According to an aspect of the present disclosure, the connection article 1 comprises four notches 35, 36, 37, 38. A first notch 35 and a second notch 36 are associated to the second end portion 32 of the sheet metal body 3, i.e. are recesses or housings obtained on respective side edges 135, 136 of the end portion 32 and are intended to receive, as it will be detailed hereinafter, respective edges 42 of lateral sides 45 of the metal profile 4; a third notch 38 and a fourth notch 37 are associated to the sheet metal portion 322, that is, are recesses or housings obtained on respective side edges 137, 138 of the sheet metal portion 322 and are intended to receive, as it will be detailed hereinafter, respective edges 42 of lateral sides 45 of the metal profile 4.

More specifically, the fourth notch 37 is aligned to and facing the first notch 35, and the third notch 38 is aligned to and facing the second notch 36.

The four notches 35, 36, 37, 38 are therefore located each in the region of a respective angle zone or vertex zone of an ideal quadrilateral, in the example a rectangle. It can be understood that a horizontal ideal plane, schematically depicted by a dashed line and denoted by reference letter P in Figure 1 , crosses the four notches 35, 36, 37, 38.

The alignment is further indicated in Figure 3A by dashed lines B1 crossing the notches 35 and 37, and the notches 36 and 38.

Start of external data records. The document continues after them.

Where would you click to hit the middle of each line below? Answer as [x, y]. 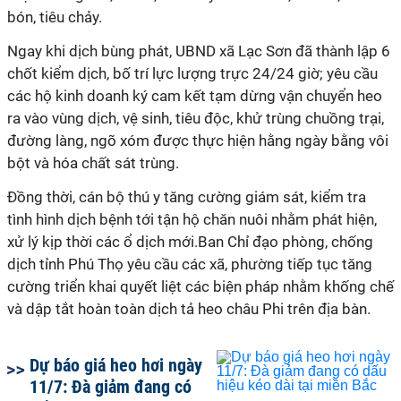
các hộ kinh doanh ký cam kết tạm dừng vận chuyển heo [195, 96]
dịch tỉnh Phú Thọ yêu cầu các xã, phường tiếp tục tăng [190, 264]
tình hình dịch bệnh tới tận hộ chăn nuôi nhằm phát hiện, [192, 219]
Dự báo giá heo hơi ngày [116, 365]
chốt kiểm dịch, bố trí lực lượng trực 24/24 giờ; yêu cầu [192, 73]
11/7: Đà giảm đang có [111, 387]
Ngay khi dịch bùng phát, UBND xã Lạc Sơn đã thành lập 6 [199, 51]
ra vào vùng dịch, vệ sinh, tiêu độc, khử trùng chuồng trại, [196, 118]
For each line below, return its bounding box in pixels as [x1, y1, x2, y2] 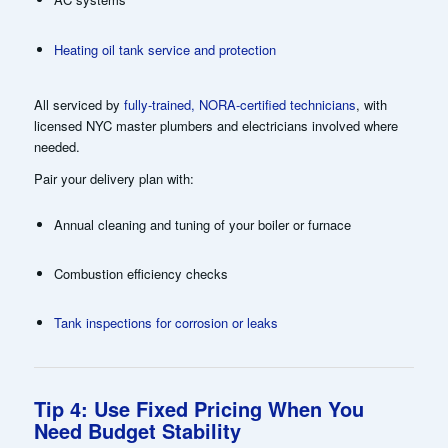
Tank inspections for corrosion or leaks [53, 312, 278, 332]
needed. [33, 136, 80, 156]
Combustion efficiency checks [53, 263, 228, 283]
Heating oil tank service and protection [53, 39, 276, 59]
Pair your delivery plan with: [33, 168, 194, 188]
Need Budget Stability [33, 415, 241, 445]
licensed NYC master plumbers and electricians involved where [33, 115, 398, 135]
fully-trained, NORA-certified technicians [123, 94, 356, 114]
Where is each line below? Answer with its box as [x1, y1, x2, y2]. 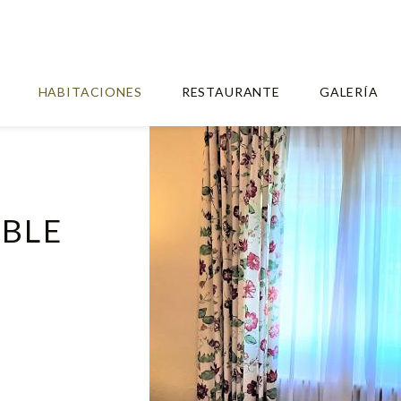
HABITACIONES [38, 84, 142, 100]
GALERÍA [319, 84, 379, 100]
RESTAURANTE [181, 84, 280, 100]
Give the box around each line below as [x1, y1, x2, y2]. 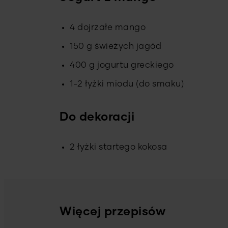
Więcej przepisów [60, 206, 165, 218]
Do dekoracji [60, 111, 134, 123]
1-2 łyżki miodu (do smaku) [70, 79, 184, 89]
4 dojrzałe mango [70, 23, 146, 33]
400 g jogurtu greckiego [70, 61, 174, 70]
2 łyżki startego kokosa [70, 142, 167, 152]
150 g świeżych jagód [70, 42, 162, 51]
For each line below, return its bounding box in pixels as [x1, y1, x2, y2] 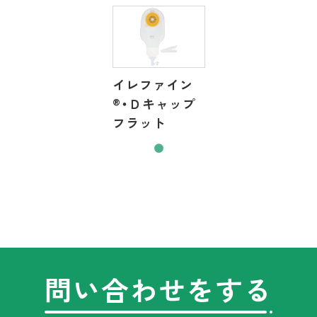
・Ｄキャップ [120, 94, 196, 113]
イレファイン [112, 75, 193, 94]
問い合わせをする [44, 270, 273, 309]
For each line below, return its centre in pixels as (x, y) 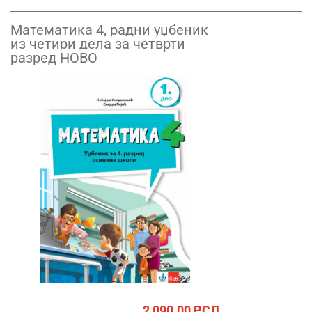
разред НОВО (54, 58)
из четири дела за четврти (98, 44)
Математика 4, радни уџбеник (109, 30)
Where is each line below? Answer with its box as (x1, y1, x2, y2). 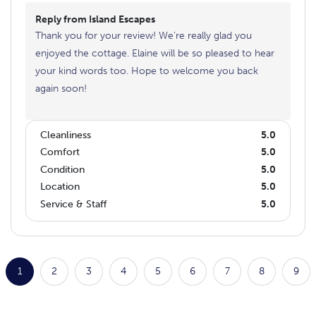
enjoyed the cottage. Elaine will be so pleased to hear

According to an aspect of the present disclosure, the connection article 1 comprises retaining means 352, 35a , 382 , 38a, 362 , 372, each of wh ich is associated to a respective notch 35, 36, 37, 38 of said four notches. The retaining means 352, 35a, 382, 38a, 362, 372 are arranged so as to exert a retaining action alternately from above and from below with respect to the ideal plane P crossing said notches 35, 36, 37, 38.

From another point of view, and with different words, following the perimeter of said quadrilateral, first retaining means 352, 35a lie in a top zone of the respective first notch 35, therefore exert a retaining action from above the ideal plane P, second retaining means 362 lie in a bottom zone of the respective second notch 36, therefore exert a retaining action from below the ideal plane P, third retaining means 382, 38a lie in a top zone of the respective third notch 38, therefore exert a retaining action from above the ideal plane P, and fourth retaining means 371 lie in a bottom zone of the respective fourth notch 37, therefore exert a retaining action from below the ideal plane P.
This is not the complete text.